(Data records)
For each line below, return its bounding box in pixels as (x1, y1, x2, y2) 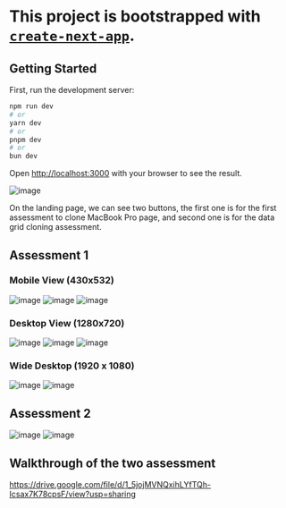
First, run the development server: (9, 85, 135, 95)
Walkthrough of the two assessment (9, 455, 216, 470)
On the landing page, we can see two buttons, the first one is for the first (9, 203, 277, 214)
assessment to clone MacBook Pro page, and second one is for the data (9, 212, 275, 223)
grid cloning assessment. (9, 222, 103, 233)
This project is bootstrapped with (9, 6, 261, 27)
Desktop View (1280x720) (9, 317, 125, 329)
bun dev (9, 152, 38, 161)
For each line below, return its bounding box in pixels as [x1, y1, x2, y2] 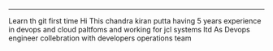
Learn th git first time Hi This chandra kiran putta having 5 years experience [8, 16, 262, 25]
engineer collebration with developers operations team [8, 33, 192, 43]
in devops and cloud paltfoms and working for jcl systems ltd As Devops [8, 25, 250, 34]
--
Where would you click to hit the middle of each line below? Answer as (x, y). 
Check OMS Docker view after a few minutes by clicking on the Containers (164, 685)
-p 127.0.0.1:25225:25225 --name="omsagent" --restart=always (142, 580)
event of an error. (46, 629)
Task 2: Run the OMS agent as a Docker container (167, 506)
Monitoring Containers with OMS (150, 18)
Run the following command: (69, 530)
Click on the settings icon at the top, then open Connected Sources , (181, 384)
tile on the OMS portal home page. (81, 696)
--
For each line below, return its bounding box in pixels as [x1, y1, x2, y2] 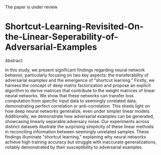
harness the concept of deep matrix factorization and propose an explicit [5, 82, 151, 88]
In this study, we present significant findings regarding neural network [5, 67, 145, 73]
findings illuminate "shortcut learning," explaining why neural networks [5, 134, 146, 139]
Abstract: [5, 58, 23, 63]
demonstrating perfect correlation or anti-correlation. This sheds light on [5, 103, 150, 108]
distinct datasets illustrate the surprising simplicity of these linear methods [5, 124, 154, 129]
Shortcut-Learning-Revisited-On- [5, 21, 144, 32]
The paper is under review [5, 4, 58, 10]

## The task
Give the exact lines, and only those, from the line containing "engineer collebration with" through the line containing "in devops and" in the entries above.

## Exercise output
engineer collebration with developers operations team [8, 33, 192, 43]
in devops and cloud paltfoms and working for jcl systems ltd As Devops [8, 25, 250, 34]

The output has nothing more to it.